Por conseguinte, Swinburne conclui, se existem objetos ou superfícies


bidimensionais também deve existir uma terceira dimensão espacial. O
argumento de Swinburne instancia a seguinte forma argumentativa
inválida:

(1) Fx é logicamente possível (isto é, é logicamente possível que x possua a


propriedade F).

(2) C é uma condição necessária de Fx.

(3) x existe.

(4) Portanto, C existe.

O fato de que o argumento de Swinburne possui esta forma torna-se


patente se o enunciamos da seguinte maneira:
(1A) É logicamente possível que qualquer objeto numa superfície
bidimensional possua a propriedade de mover-se acima ou abaixo da
superfície.

(2A) Uma terceira dimensão espacial é uma condição necessária do


movimento de qualquer objeto numa superfície bidimensional acima ou
abaixo desta superfície.

(3A) Existe um objeto numa superfície bidimensional.

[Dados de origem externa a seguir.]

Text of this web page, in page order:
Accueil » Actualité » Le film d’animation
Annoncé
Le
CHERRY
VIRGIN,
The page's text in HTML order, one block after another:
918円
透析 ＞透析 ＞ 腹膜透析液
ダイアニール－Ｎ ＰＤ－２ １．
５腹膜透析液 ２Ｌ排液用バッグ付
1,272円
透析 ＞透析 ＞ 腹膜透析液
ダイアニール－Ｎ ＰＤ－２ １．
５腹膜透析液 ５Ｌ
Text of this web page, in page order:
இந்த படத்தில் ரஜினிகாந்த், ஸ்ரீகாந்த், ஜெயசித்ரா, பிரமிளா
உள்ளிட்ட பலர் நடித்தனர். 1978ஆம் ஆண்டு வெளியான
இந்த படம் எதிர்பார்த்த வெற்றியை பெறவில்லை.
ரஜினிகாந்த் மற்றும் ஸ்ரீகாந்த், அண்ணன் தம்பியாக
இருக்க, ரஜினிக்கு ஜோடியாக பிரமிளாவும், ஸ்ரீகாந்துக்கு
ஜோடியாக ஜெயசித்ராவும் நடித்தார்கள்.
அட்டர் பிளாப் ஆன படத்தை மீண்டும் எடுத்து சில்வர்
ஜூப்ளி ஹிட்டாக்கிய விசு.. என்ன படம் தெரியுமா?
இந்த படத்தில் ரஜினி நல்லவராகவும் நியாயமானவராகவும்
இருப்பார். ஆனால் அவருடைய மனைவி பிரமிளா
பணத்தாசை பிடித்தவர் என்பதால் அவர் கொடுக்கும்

(4A) Portanto, existe uma terceira dimensão espacial.

Se (1A)-(4A) prova que objetos em superfícies bidimensionais exigem uma


terceira dimensão espacial, então o argumento a seguir prova que existe
um paraíso celestial:

(1B) É logicamente possível que qualquer corpo humano seja ressuscitado


após a morte e ocupe um espaço celestial.

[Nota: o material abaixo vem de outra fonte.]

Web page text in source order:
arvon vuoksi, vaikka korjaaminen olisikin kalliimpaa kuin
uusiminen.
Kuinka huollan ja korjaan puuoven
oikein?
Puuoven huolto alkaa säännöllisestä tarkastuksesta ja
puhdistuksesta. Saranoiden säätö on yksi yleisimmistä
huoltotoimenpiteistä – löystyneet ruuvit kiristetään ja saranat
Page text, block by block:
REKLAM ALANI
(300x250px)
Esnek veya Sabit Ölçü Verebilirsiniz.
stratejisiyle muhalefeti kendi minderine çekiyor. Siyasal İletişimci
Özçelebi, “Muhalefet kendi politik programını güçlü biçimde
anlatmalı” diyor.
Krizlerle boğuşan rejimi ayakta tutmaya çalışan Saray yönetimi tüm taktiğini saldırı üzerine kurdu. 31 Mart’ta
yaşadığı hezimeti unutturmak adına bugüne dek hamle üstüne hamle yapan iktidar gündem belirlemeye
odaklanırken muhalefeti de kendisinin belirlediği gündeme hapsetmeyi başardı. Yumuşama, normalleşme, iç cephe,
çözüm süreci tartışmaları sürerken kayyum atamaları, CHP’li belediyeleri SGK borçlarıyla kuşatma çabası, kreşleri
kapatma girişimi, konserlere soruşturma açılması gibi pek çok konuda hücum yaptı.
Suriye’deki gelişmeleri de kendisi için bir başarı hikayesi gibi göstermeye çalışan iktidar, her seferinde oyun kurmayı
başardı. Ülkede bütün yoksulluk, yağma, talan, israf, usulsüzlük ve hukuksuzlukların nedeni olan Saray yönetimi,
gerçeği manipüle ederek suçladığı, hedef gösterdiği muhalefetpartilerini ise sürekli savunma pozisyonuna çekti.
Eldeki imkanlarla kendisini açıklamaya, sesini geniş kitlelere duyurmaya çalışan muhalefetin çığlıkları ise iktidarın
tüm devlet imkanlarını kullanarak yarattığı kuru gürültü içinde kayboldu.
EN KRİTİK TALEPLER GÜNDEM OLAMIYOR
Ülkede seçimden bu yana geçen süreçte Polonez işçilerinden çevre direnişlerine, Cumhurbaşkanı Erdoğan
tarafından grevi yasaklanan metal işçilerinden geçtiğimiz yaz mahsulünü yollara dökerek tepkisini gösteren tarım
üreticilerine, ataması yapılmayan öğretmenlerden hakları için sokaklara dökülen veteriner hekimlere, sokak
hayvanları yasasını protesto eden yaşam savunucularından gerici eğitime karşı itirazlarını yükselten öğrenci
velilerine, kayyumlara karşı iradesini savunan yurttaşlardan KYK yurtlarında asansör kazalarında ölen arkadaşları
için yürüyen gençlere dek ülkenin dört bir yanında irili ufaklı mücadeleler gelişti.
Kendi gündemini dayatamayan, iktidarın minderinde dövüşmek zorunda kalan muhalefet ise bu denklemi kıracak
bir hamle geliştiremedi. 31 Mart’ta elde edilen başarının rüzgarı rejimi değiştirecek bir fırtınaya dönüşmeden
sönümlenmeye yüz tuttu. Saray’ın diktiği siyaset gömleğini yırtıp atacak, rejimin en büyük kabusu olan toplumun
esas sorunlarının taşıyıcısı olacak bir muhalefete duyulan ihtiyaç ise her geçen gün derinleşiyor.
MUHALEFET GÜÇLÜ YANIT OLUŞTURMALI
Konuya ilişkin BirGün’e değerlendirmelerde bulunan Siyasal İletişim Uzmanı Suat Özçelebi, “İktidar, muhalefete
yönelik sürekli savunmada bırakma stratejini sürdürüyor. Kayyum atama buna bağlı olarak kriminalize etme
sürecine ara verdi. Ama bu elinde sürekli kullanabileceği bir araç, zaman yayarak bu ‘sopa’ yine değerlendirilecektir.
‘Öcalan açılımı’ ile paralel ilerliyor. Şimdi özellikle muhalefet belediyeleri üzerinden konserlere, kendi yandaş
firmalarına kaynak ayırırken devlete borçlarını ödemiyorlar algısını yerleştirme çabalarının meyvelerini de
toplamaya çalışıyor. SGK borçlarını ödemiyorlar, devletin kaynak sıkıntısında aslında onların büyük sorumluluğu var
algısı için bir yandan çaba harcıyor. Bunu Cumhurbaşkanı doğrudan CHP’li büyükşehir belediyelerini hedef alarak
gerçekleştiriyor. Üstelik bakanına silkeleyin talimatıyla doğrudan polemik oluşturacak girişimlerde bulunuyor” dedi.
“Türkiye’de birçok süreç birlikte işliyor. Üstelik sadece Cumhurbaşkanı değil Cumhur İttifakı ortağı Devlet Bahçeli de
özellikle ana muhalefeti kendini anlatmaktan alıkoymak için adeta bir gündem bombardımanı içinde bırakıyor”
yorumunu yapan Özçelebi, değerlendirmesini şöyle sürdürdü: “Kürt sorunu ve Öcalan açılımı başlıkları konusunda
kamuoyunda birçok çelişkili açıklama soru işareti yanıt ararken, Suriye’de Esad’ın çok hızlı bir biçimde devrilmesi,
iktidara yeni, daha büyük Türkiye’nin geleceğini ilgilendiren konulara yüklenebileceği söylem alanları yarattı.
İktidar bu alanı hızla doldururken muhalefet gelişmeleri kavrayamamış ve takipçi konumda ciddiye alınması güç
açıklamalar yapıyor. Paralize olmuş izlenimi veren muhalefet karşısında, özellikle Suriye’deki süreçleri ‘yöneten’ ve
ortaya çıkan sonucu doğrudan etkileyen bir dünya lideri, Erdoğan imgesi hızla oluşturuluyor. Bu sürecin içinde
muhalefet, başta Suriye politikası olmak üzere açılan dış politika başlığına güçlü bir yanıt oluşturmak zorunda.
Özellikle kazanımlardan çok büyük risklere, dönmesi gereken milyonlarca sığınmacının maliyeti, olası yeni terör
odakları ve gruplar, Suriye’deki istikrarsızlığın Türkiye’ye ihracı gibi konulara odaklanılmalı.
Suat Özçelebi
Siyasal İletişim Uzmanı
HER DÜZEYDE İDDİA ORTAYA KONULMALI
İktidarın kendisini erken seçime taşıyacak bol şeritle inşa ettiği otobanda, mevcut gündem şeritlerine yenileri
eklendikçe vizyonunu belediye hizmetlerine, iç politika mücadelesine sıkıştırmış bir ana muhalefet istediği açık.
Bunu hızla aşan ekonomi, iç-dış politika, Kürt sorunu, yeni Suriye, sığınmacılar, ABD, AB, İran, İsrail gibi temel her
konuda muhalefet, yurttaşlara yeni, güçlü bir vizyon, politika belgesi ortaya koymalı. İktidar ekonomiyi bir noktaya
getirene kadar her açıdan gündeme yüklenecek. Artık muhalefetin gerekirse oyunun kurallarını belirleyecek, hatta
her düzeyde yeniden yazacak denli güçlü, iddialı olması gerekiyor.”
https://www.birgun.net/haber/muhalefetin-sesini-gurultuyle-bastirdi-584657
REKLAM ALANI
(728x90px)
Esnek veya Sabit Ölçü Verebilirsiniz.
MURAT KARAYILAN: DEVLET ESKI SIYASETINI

(2B) Um paraíso celestial é uma condição necessária para a ressurreição de


qualquer corpo.

(3B) Corpos humanos existem.

(4B) Portanto, existe um paraíso celestial.

A falácia, caso o leitor ainda não a tenha percebido, é a pressuposição de


que uma condição necessária para que um objeto possua uma certa
propriedade deve ser real se o objeto é real.
Obviamente isto não é o caso; a condição necessária precisa ser real
somente se a posse da propriedade pelo objeto for real. Concluo que
Swinburne não nos deu nenhuma razão para acreditarmos que é impossível
que exista uma singularidade do Big Bang que ocupe menos de três
dimensões espaciais.

Dado que o argumento de Swinburne fracassa, e que nenhum outro


argumento contra a coerência da singularidade do Big Bang tenha sido
apresentado (pelo menos até onde sei), as considerações acima garantem
a conclusão de que não há nenhuma razão para negar a realidade da
singularidade do Big Bang. Portanto, o problema da imprevisibilidade
permanece.

Notas.

18. R. Penrose, ‘Singularities in Cosmology,’ in Confrontation of


Cosmological Theories with Observational Data, ed. M. S. Longair (IAU,
1974), p. 264.

19. W. L. Craig, ‘The Caused Beginning of the Universe: A Response to


Quentin Smith,’ op. cit., p. 8.

20. R. Swinburne, Space and Time, op. cit., p. 125.